### BRIEF
Among the lines of data below, reproduce only those from the one with "the characteristics of" through the one with "As shown in", exactly as they stand, both ends included.

### DATA FOR REVIEW
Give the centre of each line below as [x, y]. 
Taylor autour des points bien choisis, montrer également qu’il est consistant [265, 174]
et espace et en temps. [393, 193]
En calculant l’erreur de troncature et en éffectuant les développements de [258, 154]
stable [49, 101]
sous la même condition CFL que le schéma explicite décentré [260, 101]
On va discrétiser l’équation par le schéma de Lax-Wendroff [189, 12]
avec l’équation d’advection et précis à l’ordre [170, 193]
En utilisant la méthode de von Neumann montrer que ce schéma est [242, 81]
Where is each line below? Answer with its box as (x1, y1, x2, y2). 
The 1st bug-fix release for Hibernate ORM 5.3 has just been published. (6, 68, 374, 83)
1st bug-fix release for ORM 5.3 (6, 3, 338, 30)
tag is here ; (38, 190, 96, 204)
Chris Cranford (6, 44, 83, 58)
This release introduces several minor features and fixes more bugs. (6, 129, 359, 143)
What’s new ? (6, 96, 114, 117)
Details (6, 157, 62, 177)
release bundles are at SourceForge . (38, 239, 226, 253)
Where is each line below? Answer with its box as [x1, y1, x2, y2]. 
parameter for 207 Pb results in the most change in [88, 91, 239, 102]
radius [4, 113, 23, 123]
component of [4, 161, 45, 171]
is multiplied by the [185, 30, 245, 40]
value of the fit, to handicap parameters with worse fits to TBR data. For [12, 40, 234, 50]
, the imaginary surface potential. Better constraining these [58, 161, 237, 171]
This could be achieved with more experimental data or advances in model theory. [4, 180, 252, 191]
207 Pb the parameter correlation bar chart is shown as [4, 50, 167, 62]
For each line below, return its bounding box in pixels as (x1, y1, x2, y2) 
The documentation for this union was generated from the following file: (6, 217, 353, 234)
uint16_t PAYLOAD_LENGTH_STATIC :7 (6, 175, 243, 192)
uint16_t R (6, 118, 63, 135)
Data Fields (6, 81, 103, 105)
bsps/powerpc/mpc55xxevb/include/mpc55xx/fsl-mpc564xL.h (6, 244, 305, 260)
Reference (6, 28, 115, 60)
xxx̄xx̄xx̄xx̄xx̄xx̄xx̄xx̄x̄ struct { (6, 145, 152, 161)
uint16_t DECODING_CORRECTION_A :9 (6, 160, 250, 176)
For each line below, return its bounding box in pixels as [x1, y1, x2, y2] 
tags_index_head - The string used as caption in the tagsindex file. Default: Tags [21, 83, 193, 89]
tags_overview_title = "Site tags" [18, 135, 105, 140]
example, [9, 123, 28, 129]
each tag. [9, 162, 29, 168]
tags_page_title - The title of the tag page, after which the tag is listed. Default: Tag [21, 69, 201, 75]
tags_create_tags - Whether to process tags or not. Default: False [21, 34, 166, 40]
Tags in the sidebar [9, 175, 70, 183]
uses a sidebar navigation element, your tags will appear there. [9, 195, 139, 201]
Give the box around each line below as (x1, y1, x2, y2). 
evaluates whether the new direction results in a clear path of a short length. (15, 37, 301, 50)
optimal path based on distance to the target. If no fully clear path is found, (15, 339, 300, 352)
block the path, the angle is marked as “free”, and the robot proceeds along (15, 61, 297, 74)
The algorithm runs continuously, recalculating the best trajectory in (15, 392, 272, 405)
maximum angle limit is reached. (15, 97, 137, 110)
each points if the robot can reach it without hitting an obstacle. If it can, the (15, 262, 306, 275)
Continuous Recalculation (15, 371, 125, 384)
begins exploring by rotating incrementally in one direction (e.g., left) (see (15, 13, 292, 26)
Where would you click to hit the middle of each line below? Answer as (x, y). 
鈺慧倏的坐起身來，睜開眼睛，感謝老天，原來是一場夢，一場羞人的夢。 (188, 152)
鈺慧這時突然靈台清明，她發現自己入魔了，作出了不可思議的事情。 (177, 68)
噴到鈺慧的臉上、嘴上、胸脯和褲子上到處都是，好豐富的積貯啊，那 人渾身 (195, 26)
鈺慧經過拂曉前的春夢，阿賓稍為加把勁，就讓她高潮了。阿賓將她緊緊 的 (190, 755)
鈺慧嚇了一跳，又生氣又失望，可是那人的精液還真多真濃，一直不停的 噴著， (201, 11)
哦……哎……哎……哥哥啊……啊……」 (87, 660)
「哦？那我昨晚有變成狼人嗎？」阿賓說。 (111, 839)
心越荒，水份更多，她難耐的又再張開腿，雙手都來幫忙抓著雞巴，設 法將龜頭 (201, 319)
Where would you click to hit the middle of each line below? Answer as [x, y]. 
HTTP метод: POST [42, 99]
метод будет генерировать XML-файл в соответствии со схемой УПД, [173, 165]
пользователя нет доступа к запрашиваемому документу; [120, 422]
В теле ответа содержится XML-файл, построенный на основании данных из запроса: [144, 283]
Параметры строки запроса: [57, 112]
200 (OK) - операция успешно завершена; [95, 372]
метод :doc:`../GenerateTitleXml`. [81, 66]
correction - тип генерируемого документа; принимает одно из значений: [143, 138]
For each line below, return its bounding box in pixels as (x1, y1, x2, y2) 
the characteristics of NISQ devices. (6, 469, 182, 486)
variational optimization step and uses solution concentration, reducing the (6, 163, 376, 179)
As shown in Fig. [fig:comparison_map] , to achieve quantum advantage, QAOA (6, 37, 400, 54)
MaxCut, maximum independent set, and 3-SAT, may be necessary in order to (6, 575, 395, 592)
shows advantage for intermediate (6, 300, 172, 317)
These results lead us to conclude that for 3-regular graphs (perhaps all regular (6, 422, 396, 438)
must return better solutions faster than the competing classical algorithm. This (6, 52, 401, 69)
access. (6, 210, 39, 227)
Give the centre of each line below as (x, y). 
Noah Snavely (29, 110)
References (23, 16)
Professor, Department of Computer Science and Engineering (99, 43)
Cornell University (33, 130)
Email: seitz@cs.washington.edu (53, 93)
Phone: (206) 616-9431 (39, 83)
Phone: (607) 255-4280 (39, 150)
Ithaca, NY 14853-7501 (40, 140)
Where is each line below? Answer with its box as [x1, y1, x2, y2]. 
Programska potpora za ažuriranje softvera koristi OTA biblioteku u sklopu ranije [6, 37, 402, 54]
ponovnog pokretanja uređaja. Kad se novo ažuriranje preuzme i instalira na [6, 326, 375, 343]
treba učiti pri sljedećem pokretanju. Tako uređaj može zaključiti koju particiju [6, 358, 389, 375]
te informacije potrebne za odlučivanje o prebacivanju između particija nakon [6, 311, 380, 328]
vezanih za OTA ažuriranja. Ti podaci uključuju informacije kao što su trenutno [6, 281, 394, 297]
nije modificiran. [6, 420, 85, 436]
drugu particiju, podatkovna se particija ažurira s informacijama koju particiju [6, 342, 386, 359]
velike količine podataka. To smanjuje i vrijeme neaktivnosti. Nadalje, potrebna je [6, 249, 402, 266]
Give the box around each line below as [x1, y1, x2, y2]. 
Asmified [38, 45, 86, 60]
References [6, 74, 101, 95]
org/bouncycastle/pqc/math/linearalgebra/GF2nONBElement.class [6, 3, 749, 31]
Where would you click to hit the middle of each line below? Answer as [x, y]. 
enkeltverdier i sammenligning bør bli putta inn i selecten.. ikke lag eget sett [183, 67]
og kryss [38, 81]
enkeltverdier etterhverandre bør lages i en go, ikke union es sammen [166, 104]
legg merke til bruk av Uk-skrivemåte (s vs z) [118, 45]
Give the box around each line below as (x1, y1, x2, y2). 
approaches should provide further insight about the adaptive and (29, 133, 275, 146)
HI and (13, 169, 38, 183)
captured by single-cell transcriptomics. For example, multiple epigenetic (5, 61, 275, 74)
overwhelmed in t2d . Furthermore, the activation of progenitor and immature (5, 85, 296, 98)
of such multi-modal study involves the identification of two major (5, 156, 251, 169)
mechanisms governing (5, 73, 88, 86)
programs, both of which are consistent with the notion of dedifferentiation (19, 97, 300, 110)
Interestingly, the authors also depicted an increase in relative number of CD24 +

### RESULT OF THIS EXERCISE
the characteristics of NISQ devices. (6, 469, 182, 486)
variational optimization step and uses solution concentration, reducing the (6, 163, 376, 179)
As shown in Fig. [fig:comparison_map] , to achieve quantum advantage, QAOA (6, 37, 400, 54)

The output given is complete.